George Imirie Certified EAS Master Beekeeper


----------



## Colobee (May 15, 2014)

Beautiful work, and nice concept, Matt. & Thanks for the Imrie Shim synopsis, LT. :thumbsup:


----------



## zhiv9 (Aug 3, 2012)

Don't you get a lot of burr comb with that extra depth?


----------



## MattDavey (Dec 16, 2011)

No burr comb for several years. I use a hive mat on top of the frames, which is just a piece of flexible vinyl.

I have only seen them build comb in the roof once, and it was because they were completely out of space to build comb.
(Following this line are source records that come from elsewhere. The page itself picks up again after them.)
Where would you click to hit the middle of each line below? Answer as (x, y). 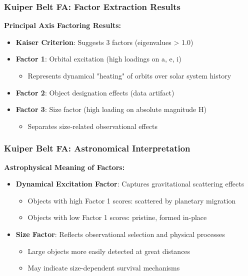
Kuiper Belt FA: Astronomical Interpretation (97, 148)
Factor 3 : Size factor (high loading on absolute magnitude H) (111, 109)
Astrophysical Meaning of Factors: (64, 167)
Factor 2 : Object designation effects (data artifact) (95, 92)
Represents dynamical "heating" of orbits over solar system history (129, 75)
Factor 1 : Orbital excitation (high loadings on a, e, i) (98, 59)
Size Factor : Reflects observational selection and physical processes (120, 234)
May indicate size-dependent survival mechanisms (104, 268)

It was early swarm season.


----------



## zhiv9 (Aug 3, 2012)

I think it's important to mention that, without the hive mat the cover is way to deep.


----------



## laketrout (Mar 5, 2013)

I've been using quilt box's in the winter with a 2'' deep shim underneath for sugar bricks , the shim also has a 7/16 mouse proof hole ( small enough hopefully that a mouse can't get in ) for ventilation and a entrance, no inner cover needed and they can actually hurt ventilation and trap moisture - thanks to Mike G. for the info on the inner cover , the bee's love to hang out in the shim and I have never noticed any burr comb , I measured temps through the hole a couple times last year in 20 degree temps and the inside of the shim was 60 degree's every time !! I just haven't been happy with my summer set up so thanks for all the good info guys .


----------